So adding to queue doesnât stuck
there are only 2 possibilites:
1. channels is closed for some magic reason 2. worker died 3. magic issues about memory or overflow something
but the strangest thing is both workers stop doing jobs at the same time - at least I think it is like that
2
can be checked with (<!! worker)
in the repl right? if it blocks, then it hasn't died
...it could be many things. thread
uses an unbounded (but cached) thread pool which might make the OS upset.

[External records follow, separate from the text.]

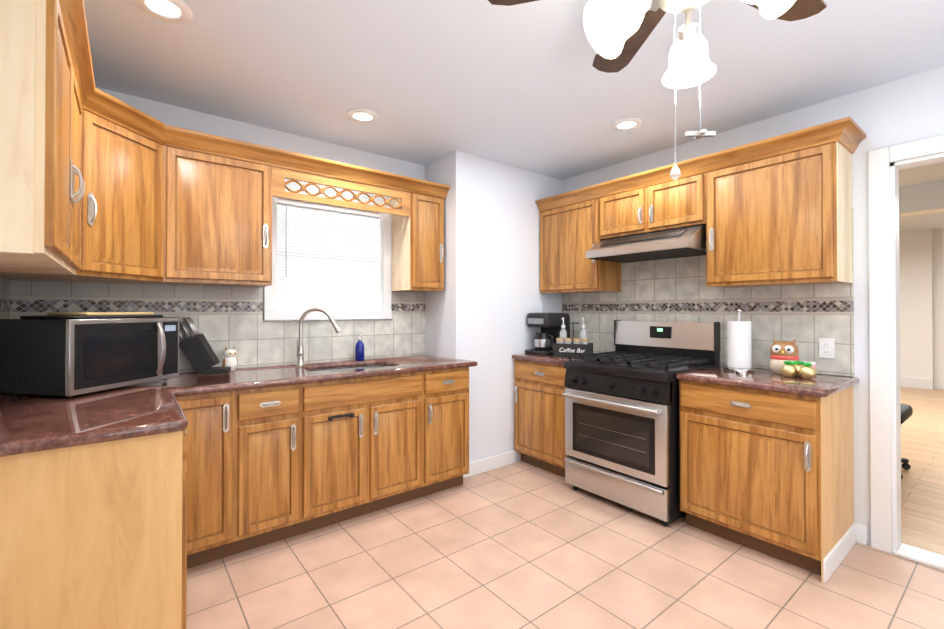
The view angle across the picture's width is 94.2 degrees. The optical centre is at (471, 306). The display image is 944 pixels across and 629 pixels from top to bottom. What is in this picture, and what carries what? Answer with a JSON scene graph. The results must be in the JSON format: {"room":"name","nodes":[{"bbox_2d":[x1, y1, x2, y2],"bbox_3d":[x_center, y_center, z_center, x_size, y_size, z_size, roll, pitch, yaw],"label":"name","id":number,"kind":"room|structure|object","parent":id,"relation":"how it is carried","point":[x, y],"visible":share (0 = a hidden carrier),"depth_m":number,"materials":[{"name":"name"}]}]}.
{"room":"kitchen","nodes":[
{"label":"kitchen","id":0,"kind":"room"},
{"bbox_2d":[96,87,424,372],"bbox_3d":[-0.902,0.060,3.341,3.880,2.490,0.120,0,-1,-38],"label":"wall","id":1,"kind":"structure","parent":0,"point":[176,116],"depth_m":2.95,"materials":[{"name":"white paint"}]},
{"bbox_2d":[0,277,15,318],"bbox_3d":[-1.862,0.112,1.624,0.008,0.540,1.330,0,-1,-38],"label":"tile backsplash","id":2,"kind":"structure","parent":1,"relation":"attached to","point":[7,287],"depth_m":2.13,"materials":[{"name":"grey tile"}]},
{"bbox_2d":[16,280,424,372],"bbox_3d":[-1.342,0.121,2.912,2.420,0.540,0.007,0,-1,-38],"label":"tile backsplash","id":3,"kind":"structure","parent":1,"relation":"attached to","point":[228,317],"depth_m":2.80,"materials":[{"name":"grey tile"}]},
{"bbox_2d":[0,0,449,291],"bbox_3d":[-0.848,-0.643,2.333,2.463,1.029,1.531,0,-1,-38],"label":"upper cabinet","id":4,"kind":"object","parent":1,"relation":"attached to","point":[97,185],"visible":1,"depth_m":2.12,"materials":[{"name":"brown wood"}]},
{"bbox_2d":[263,186,391,320],"bbox_3d":[-1.039,-0.361,3.219,0.930,0.910,0.148,0,-1,-38],"label":"window","id":5,"kind":"structure","parent":1,"relation":"in","point":[272,312],"depth_m":3.23,"materials":[{"name":"white wood"}]},
{"bbox_2d":[277,198,379,307],"bbox_3d":[-1.026,-0.361,3.202,0.762,0.744,0.040,0,-1,-38],"label":"window blinds","id":6,"kind":"object","parent":5,"relation":"attached to","point":[345,281],"visible":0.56,"depth_m":3.18,"materials":[{"name":"white plastic"}]},
{"bbox_2d":[425,151,561,461],"bbox_3d":[0.222,0.064,3.869,1.220,2.490,0.440,0,-1,-38],"label":"wall","id":7,"kind":"structure","parent":0,"point":[484,303],"depth_m":3.54,"materials":[{"name":"white paint"}]},
{"bbox_2d":[83,0,943,179],"bbox_3d":[0.588,-1.250,1.456,3.880,0.100,4.940,0,-1,-38],"label":"ceiling","id":8,"kind":"structure","parent":0,"point":[528,86],"depth_m":2.21,"materials":[{"name":"white paint"}]},
{"bbox_2d":[134,0,192,22],"bbox_3d":[-1.225,-1.192,1.743,0.195,0.012,0.195,0,0,7],"label":"recessed light","id":9,"kind":"object","parent":8,"relation":"in","point":[173,7],"depth_m":1.75,"materials":[{"name":"white"}]},
{"bbox_2d":[346,108,378,123],"bbox_3d":[-0.680,-1.184,2.727,0.195,0.012,0.195,0,0,7],"label":"recessed light","id":10,"kind":"object","parent":8,"relation":"in","point":[362,114],"depth_m":2.71,"materials":[{"name":"white"}]},
{"bbox_2d":[611,118,642,130],"bbox_3d":[1.005,-1.183,2.851,0.195,0.012,0.195,0,0,7],"label":"recessed light","id":11,"kind":"object","parent":8,"relation":"in","point":[625,122],"depth_m":2.83,"materials":[{"name":"white"}]},
{"bbox_2d":[488,0,826,179],"bbox_3d":[0.627,-0.776,1.187,1.104,0.849,1.074,0,-1,-38],"label":"ceiling fan","id":12,"kind":"object","parent":8,"relation":"hanging from","point":[618,32],"visible":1,"depth_m":1.27,"materials":[{"name":"brown wood"}]},
{"bbox_2d":[186,461,943,628],"bbox_3d":[0.541,1.340,1.400,3.760,0.100,4.940,0,-1,-38],"label":"floor","id":13,"kind":"structure","parent":0,"point":[520,545],"depth_m":2.11,"materials":[{"name":"tile"}]},
{"bbox_2d":[0,434,163,628],"bbox_3d":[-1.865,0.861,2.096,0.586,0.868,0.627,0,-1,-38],"label":"base cabinet","id":14,"kind":"object","parent":13,"relation":"on","point":[93,536],"depth_m":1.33,"materials":[{"name":"brown wood"}]},
{"bbox_2d":[0,387,187,456],"bbox_3d":[-1.415,0.401,1.560,0.629,0.039,0.690,0,-1,-38],"label":"countertop","id":15,"kind":"structure","parent":14,"relation":"on","point":[32,423],"depth_m":1.48,"materials":[{"name":"stone"}]},
{"bbox_2d":[175,367,468,568],"bbox_3d":[-0.898,0.867,2.837,1.800,0.869,0.658,0,-1,-38],"label":"base cabinet","id":16,"kind":"object","parent":13,"relation":"on","point":[267,465],"visible":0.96,"depth_m":2.48,"materials":[{"name":"brown wood"}]},
{"bbox_2d":[0,355,477,402],"bbox_3d":[-1.116,0.507,2.661,2.462,0.234,0.672,0,-1,-38],"label":"countertop","id":17,"kind":"structure","parent":16,"relation":"on","point":[192,383],"depth_m":2.56,"materials":[{"name":"stone"}]},
{"bbox_2d":[0,317,178,397],"bbox_3d":[-1.778,0.219,2.109,0.429,0.330,0.551,0,0,10],"label":"microwave","id":18,"kind":"object","parent":17,"relation":"on","point":[68,358],"visible":1,"depth_m":1.87,"materials":[{"name":"black"}]},
{"bbox_2d":[20,312,163,318],"bbox_3d":[-1.802,0.040,2.115,0.300,0.027,0.440,0,0,10],"label":"cutting board","id":19,"kind":"object","parent":18,"relation":"on","point":[77,315],"visible":1,"depth_m":1.99,"materials":[{"name":"brown wood"}]},
{"bbox_2d":[179,317,230,374],"bbox_3d":[-1.575,0.224,2.561,0.280,0.328,0.100,0,0,-16],"label":"knife block","id":20,"kind":"object","parent":17,"relation":"on","point":[197,349],"visible":0.85,"depth_m":2.52,"materials":[{"name":"black plastic"}]},
{"bbox_2d":[222,346,237,370],"bbox_3d":[-1.478,0.315,2.681,0.087,0.148,0.080,0,-1,-38],"label":"owl figurine","id":21,"kind":"object","parent":17,"relation":"on","point":[230,359],"visible":0.98,"depth_m":2.66,"materials":[{"name":"white ceramic"}]},
{"bbox_2d":[296,307,341,365],"bbox_3d":[-1.019,0.197,2.908,0.262,0.388,0.208,0,-1,-38],"label":"faucet","id":22,"kind":"object","parent":17,"relation":"on","point":[300,351],"visible":1,"depth_m":2.90,"materials":[{"name":"grey metal"}]},
{"bbox_2d":[355,333,363,360],"bbox_3d":[-0.818,0.291,3.200,0.066,0.202,0.068,0,-1,-38],"label":"soap dispenser","id":23,"kind":"object","parent":17,"relation":"on","point":[359,350],"visible":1,"depth_m":3.17,"materials":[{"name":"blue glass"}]},
{"bbox_2d":[514,359,567,476],"bbox_3d":[0.763,0.872,3.624,0.658,0.869,0.600,0,-1,-38],"label":"base cabinet","id":24,"kind":"object","parent":13,"relation":"on","point":[539,391],"visible":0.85,"depth_m":3.44,"materials":[{"name":"brown wood"}]},
{"bbox_2d":[512,353,579,364],"bbox_3d":[0.771,0.416,3.631,0.642,0.039,0.600,0,-1,-38],"label":"countertop","id":25,"kind":"structure","parent":24,"relation":"on","point":[550,359],"depth_m":3.43,"materials":[{"name":"stone"}]},
{"bbox_2d":[525,312,569,354],"bbox_3d":[0.650,0.222,3.761,0.320,0.349,0.240,0,-1,-38],"label":"coffee maker","id":26,"kind":"object","parent":25,"relation":"on","point":[549,323],"visible":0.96,"depth_m":3.67,"materials":[{"name":"black plastic"}]},
{"bbox_2d":[553,317,592,356],"bbox_3d":[0.810,0.240,3.509,0.290,0.310,0.170,0,0,22],"label":"box","id":27,"kind":"object","parent":25,"relation":"on","point":[585,345],"visible":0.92,"depth_m":3.46,"materials":[{"name":"black wood"}]},
{"bbox_2d":[559,348,583,352],"bbox_3d":[0.783,0.339,3.426,0.201,0.032,0.001,0,0,23],"label":"label","id":28,"kind":"object","parent":27,"relation":"attached to","point":[572,351],"visible":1,"depth_m":3.44,"materials":[{"name":"white paint"}]},
{"bbox_2d":[562,320,719,525],"bbox_3d":[1.148,0.703,3.038,0.759,1.200,0.766,0,-1,-38],"label":"range","id":29,"kind":"object","parent":13,"relation":"on","point":[622,431],"visible":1,"depth_m":2.83,"materials":[{"name":"silver metal"}]},
{"bbox_2d":[679,380,853,582],"bbox_3d":[1.651,0.864,2.494,0.658,0.869,0.674,0,-1,-38],"label":"base cabinet","id":30,"kind":"object","parent":13,"relation":"on","point":[770,473],"visible":0.88,"depth_m":2.26,"materials":[{"name":"brown wood"}]},
{"bbox_2d":[676,365,859,396],"bbox_3d":[1.666,0.408,2.493,0.642,0.039,0.700,0,-1,-38],"label":"countertop","id":31,"kind":"structure","parent":30,"relation":"on","point":[821,385],"depth_m":2.33,"materials":[{"name":"stone"}]},
{"bbox_2d":[724,308,755,371],"bbox_3d":[1.642,0.199,2.694,0.170,0.380,0.170,0,-1,-38],"label":"paper towel holder","id":32,"kind":"object","parent":31,"relation":"on","point":[739,344],"visible":0.96,"depth_m":2.64,"materials":[{"name":"white paper"}]},
{"bbox_2d":[736,370,747,374],"bbox_3d":[1.550,0.377,2.519,0.060,0.021,0.060,0,-1,-38],"label":"tin","id":33,"kind":"object","parent":31,"relation":"on","point":[741,372],"visible":1,"depth_m":2.50,"materials":[{"name":"silver metal"}]},
{"bbox_2d":[770,338,798,373],"bbox_3d":[1.814,0.285,2.549,0.151,0.205,0.143,0,-1,-38],"label":"cookie jar","id":34,"kind":"object","parent":31,"relation":"on","point":[781,352],"visible":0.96,"depth_m":2.51,"materials":[{"name":"beige ceramic"}]},
{"bbox_2d":[780,361,816,378],"bbox_3d":[1.814,0.343,2.418,0.183,0.088,0.163,0,-1,-38],"label":"ornaments","id":35,"kind":"object","parent":31,"relation":"on","point":[805,369],"visible":1,"depth_m":2.39,"materials":[{"name":"gold"}]},
{"bbox_2d":[562,66,943,545],"bbox_3d":[2.066,0.054,2.609,0.120,2.490,4.700,0,-1,-38],"label":"wall","id":36,"kind":"structure","parent":0,"point":[903,110],"depth_m":2.41,"materials":[{"name":"white paint"}]},
{"bbox_2d":[535,117,865,293],"bbox_3d":[1.355,-0.532,3.123,0.358,0.811,2.136,0,-1,-38],"label":"upper cabinet","id":37,"kind":"object","parent":36,"relation":"attached to","point":[775,211],"visible":0.9,"depth_m":2.61,"materials":[{"name":"brown wood"}]},
{"bbox_2d":[586,224,705,262],"bbox_3d":[1.274,-0.441,3.120,0.490,0.167,0.760,0,-1,-38],"label":"range hood","id":38,"kind":"object","parent":37,"relation":"attached to","point":[689,241],"visible":0.96,"depth_m":2.95,"materials":[{"name":"silver metal"}]},
{"bbox_2d":[463,135,943,582],"bbox_3d":[0.780,0.217,1.315,3.780,2.146,4.259,0,-1,-38],"label":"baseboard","id":39,"kind":"structure","parent":36,"relation":"attached to","point":[886,165],"depth_m":2.33,"materials":[{"name":"white"}]},
{"bbox_2d":[562,208,853,376],"bbox_3d":[1.477,-0.076,3.254,0.007,0.940,2.079,0,-1,-38],"label":"tile backsplash","id":40,"kind":"structure","parent":36,"relation":"attached to","point":[806,317],"depth_m":2.96,"materials":[{"name":"grey tile"}]},
{"bbox_2d":[819,338,833,358],"bbox_3d":[2.039,0.239,2.523,0.008,0.114,0.070,0,-1,-38],"label":"wall outlet","id":41,"kind":"object","parent":40,"relation":"attached to","point":[826,347],"visible":1,"depth_m":2.52,"materials":[{"name":"white plastic"}]},
{"bbox_2d":[899,162,943,389],"bbox_3d":[5.914,-0.025,6.096,10.240,2.700,10.220,0,-1,-38],"label":"wall","id":42,"kind":"structure","parent":0,"point":[921,227],"depth_m":7.15,"materials":[{"name":"white paint"}]},
{"bbox_2d":[900,386,943,554],"bbox_3d":[5.920,1.375,6.077,10.240,0.100,10.000,0,-1,-38],"label":"floor","id":43,"kind":"structure","parent":0,"point":[922,480],"depth_m":3.48,"materials":[{"name":"beige wood"}]},
{"bbox_2d":[901,404,912,479],"bbox_3d":[3.181,0.766,3.612,0.608,1.078,0.587,0,-1,-38],"label":"office chair","id":44,"kind":"object","parent":43,"relation":"on","point":[906,411],"visible":0.15,"depth_m":3.45,"materials":[{"name":"black"}]}
]}

not really because I canât reproduce it on localhost
it happens after 2-4 weeks on production only
something like that
but because both workers stop doing jobs at the same timeâŚ. something overflow somehow probably
but I think it is not go-loop
because it never returns even 1 value
go-loop
as it name implies is made for looping so... I doubt it. It'd be extremely fragile if it'd didn't support infinite loops
I'd use something like AWS SQS for never losing work and having a greater degree of observability
I can lose work, it is designed to not be a problem. I would like to keep it in the app to decrease complexity
using third party queue system increase complexity, which I donât need
I am running a simple job 100 000 times to see if it will stuck on localhost
so far it looks like it works
ok it finished 100 000 times. It is probably not about overflow any channels.
or worker
ech maybe run REPL on production temporaryâŚ
to connect it during an issue and debug then
> I can lose work That's an interesting requirement I'd say, in that case you should be able to use whatever you feel more comfortable with. Could be agents, futures, core.async, j.u.concurrent, claypoole... obviously they have different demands in case something goes wrong (i.e., many people will recommend you j.u.c, but if something goes wrong will you pick up a Java book? Many devs won't)
> Thatâs an interesting requirement The processing is resistant for crash in any moment
But for other reasons processing can processing only 1 thing at the same time
because of the limitation of third party system
so this is why app needs queue
a thread pool of size 1
also works like that
maybe, but will it solve anything to switch for thread pool (I didnât use so far)?
it doesnât look like it is directly async issue
well I have no idea what is the issue
it doesnât make sense đ
but from logs I am sure both workers stop doing new jobs at the same time which probably should tell me something, but it doesnât
if you are comfortable with it, it's more observable say it's a thread pool with threadsize 1, backed by a queue of max size 1000 if someting goes wrong you can fetch the queue size, its contents, etc. Likewise you might interact with the thread pool itself (check javadocs). also the error handling will be more straightforward. Less magic overall (vs. core.async)
Does it tell you anything?
make sure your channel (queues and workers) are opened
(clojure.core.async.impl.protocols/closed? chan)
and be careful with that function because it is intended to be âimplementation detailsâ and it should not be a part of your code base
I canât recreate it on localhost, so only one thing which I can do is push it to production and wait 2-4 weeks
or more
this things which I already added to logs today to be sure
(clojure.core.async.impl.protocols/closed? chan)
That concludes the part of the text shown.